The whole project used the Boosting techniques, especially the Adaboost and the Realboost algorithms to do a Basic-level Facial Detection job.
The original trainig data using here are 16 by 16 image patches with faces and non-faces. There are 11838 image patches with faces and 45356 image patches without faces. To transfer these image patches as numerically readable data in the algorithm, we need to use the Haar Filters. The Haar Filters is a design to calculate the difference of the pixel numbers in a specific rectangle in a image. In general there will be four different kinds of Haar Filters and apply all these filters design on our training image patches, we would have 10032 static filters in total. Each filter would give an activation value (response value) for each image patch and we can assign a label 1 to the face image patch activation values or a label -1 to the nonface image patch activation values. As a result, we could form the weak classifiers for the Boosting.
The test image actually could be any kind of real life images with people's faces on it. However, beacause here we only do the face detection process on the V-channel of the image (grey images), you need to extract the V-channel of the test image for the detection. The algorithms would divide the images into many 16 by 16 patches and determine if the patch can be determined as a face or not. A NMS (non maximum suppression) has been used here so that there will be no duplicated square patches shown for exact one face.
Hard negative mining is a tech to make the test image perform detections better. It means that we want to take two images for the test images. One image with all people show the faces and another one all people stay in the same position but turn around with only the back but no faces. The non-face image will be used as the last step of the training that we would do the face detection on this image first. We know that there should be no faces so that all the patches detected as faces can be add back to the training set with label -1. It would help increase the training set and help reduce the noise in the real-life image because Haar filters are very sensitive to the boundary-shaped thing (with grey color intensity in a very small patch). After the hard negative mining, we could do the test again and the result is supposed to be much better.

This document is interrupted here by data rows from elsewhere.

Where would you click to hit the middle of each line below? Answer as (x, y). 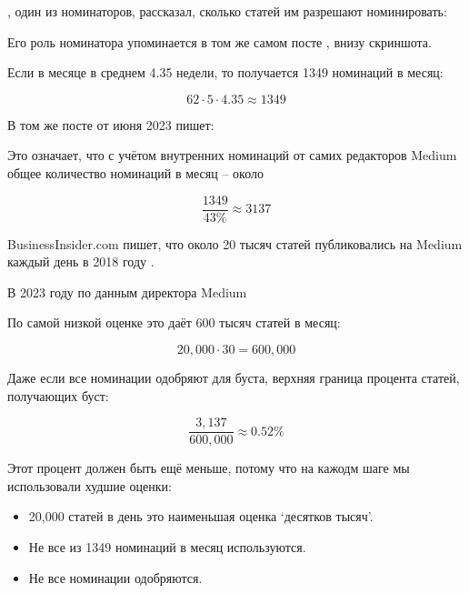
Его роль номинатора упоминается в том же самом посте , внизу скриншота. (220, 41)
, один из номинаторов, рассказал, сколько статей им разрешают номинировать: (227, 11)
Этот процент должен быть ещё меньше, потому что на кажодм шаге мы (209, 468)
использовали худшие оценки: (90, 485)
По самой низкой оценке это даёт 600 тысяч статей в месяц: (174, 322)
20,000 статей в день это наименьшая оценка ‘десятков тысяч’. (201, 516)
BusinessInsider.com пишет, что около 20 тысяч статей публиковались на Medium (235, 243)
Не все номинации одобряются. (115, 577)
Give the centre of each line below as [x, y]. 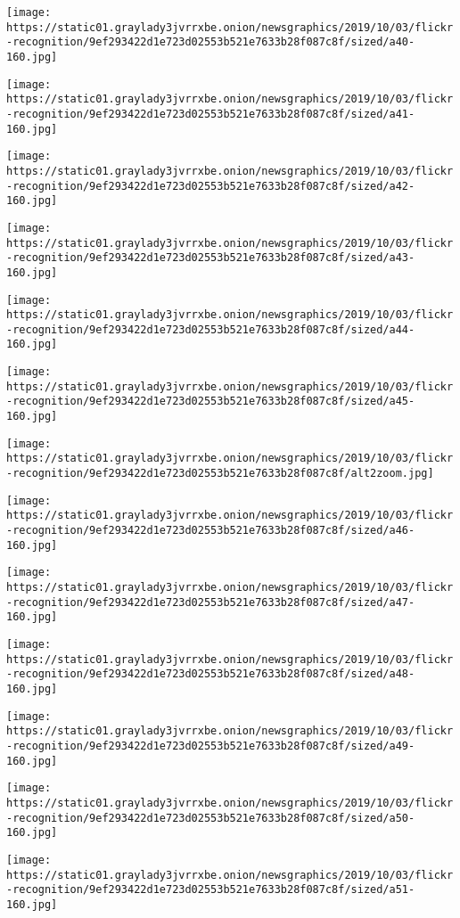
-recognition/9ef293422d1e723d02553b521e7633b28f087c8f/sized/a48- [211, 674]
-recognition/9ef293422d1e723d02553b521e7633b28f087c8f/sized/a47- [211, 602]
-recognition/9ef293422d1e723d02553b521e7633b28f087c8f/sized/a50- [211, 818]
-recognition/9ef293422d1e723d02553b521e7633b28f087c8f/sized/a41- [211, 114]
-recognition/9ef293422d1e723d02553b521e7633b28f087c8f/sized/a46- [211, 531]
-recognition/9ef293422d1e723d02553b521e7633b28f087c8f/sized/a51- [211, 890]
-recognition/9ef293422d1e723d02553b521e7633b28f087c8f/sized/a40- [211, 42]
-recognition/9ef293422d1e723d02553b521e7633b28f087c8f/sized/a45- [211, 402]
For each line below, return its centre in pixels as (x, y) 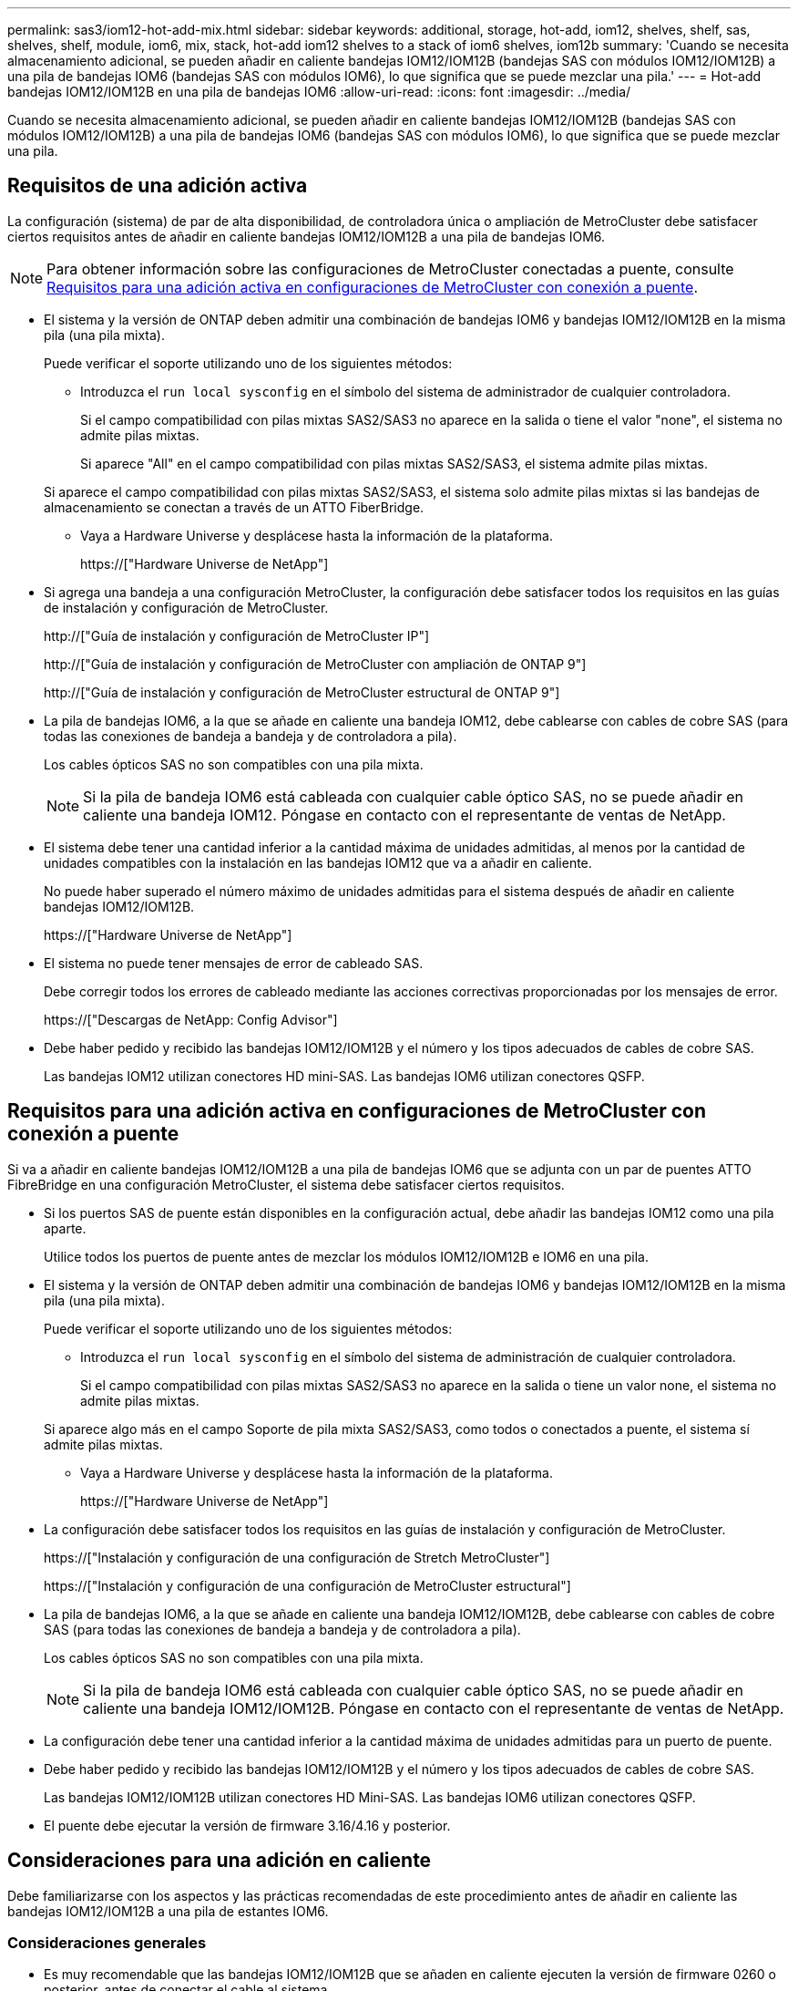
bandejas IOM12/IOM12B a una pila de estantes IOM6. (168, 1911)
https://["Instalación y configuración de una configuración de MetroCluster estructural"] (307, 1585)
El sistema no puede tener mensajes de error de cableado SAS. (234, 963)
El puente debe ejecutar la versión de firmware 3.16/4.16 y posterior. (247, 1825)
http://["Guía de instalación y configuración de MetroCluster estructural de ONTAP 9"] (302, 692)
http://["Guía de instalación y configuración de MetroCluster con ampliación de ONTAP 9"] (315, 664)
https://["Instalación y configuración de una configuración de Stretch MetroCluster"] (297, 1557)
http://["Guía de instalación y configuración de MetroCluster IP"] (237, 635)

Adaboost use a recursion mechanism to select and add on the weak classifiers to form a stronger classifier. For each step, a very simple classification has been done in a way that the activation values of a filter are seperated to form two groups by a threshold. We would choose the threshold that gives the smallest classification error rate. Because of the number of filters is large, it would be impossible to try the thresold from the minimum value to the maximum value of each filter one by one. The default set here is to choose 25 random values from all the activation values in one filter each epoch and the one with the smallest classification error rate will be chosen as the weak classifier used for the strong classifier. In another word, the whole pool of weak classifiers has a size of 10032x25x2. The reason there is a "x2" is that each classification there will be two kinds of group labeling, we want to find the one with the smallest error rate.
The main difference between Realboost and the Adaboost is that the Realboost does not set a simple threshold to seperate the groups for weak classifiers. However, it divided the activation values into numbers of bins and in each ranges of bins, we will count the number of members in different groups. Here we do not use Realboost entirely but just use the selected filters and update the parameters for the Realboost weak classifiers in each round. It is open to modify the code to do a full Realboost process. However, it would just costs much more computing power.
The top 20 Haar filters are chosen by sort the weights descend.
The Training Errors of the strong classifiers:
The training errors of the top 1000 weak classifiers:
As what we expected, more weak classifers chosen, closer the error rate goes to 0.5. And the rest in the pool would performs worse and worse.
The histogram when T=10:
The histogram when T=50:
The histogram when T=100:
From T=10 to T=50, there is a very clear progress that two distributions are formed. From T=50 to T=100, the distributions become smoother and the means of them just get farther to each other.
The ROC plot:
The ROC plot shows the classification result just goes better and better as we increase the number of chosen weak classifiers.